Clee'san thought for a long moment of time before answering.

"The fact that the stars here remain shining, is already a sign in our favour. Clockmakers are ravenous, taking mere decades to consume entire star systems. A Cluster like this should have been consumed aeons ago, and yet only one star remains. If, of course, that star is home to Clockmakers. As for defences...huum. You lack active wills and formation technology. That is how I fought, that is how I know to fight. This ship..." Clee'san said, gesturing to the world beyond her brassy pane. "...is one of the most advanced of their Starfleet. It would not last against a single cohort of neophyte warriors under my command. Against a Clockmaker spore I dare not ponder."

IB considered these facts - and noted that to his company they absolutely were such - for a minute or two. The silence was never complete here, too many systems and noises in the background as well as his own mind talking at him in multiple directions.
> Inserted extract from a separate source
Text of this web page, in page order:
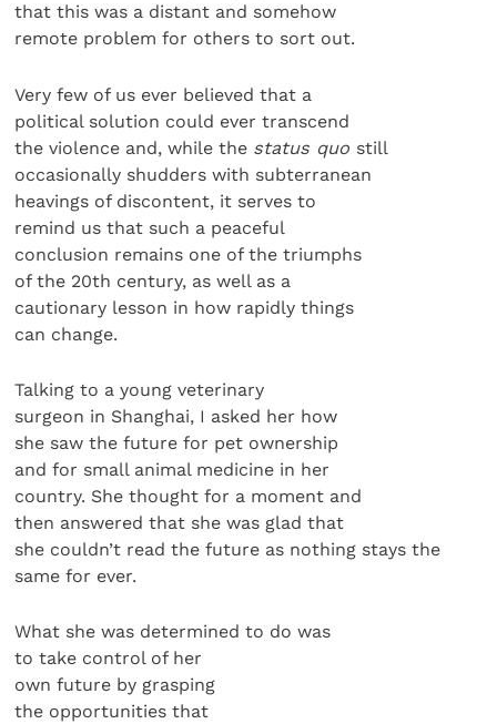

It didn't, though, take him long to wrangle the mess of sound and come to the inevitable conclusion.

"Then you must teach me this 'active wills and formation technology' with urgency," IB stated, and added, golden eyes wide. "Please?" Another moment of silence before more words were forthcoming. "My ship is not built for combat," he admitted. "But I know how to hide and endure. Can we also utilise these skills to our advantage?"
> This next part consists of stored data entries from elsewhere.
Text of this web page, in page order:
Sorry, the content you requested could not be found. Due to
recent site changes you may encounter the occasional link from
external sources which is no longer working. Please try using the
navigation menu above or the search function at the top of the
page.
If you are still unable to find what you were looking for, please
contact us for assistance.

"Teaching you our technology will not be possible. Not only do I lack the refined understanding, but it is forbidden for me to do so. It is not the way," Clee'san informed. "But...I can impart my wisdom to aid you. I remember your ship, it was difficult to see from within the system. From without was the only means by which this ship even registered your presence. With my insight you would be most formidable."

His bronze-skinned face made an decent approximation of sad, puppy dog eyes for a moment, the behaviour learned recently and treasured briefly. IB did not like the word 'forbidden', particularly when it came to untapped knowledge and desired education. Said visage was abandoned just as swiftly, however, for a hopeful, child-like smile.

"I will accept wisdom-sharing with gratitude unbound," IB responded. An enthusiastic nodding bounced that raggedy long twisty hair as he kept his attention focused on Clee'San herself. "I very much wish to understand how it feels to be formidable. Challenge accepted!" There was an echo of memory for a millisecond. A brief nagging of something beyond his current realm of self. "One moment in a future time," IB promised earnestly. "I will repay the favour."

"Then we are agreed." Clee'san said.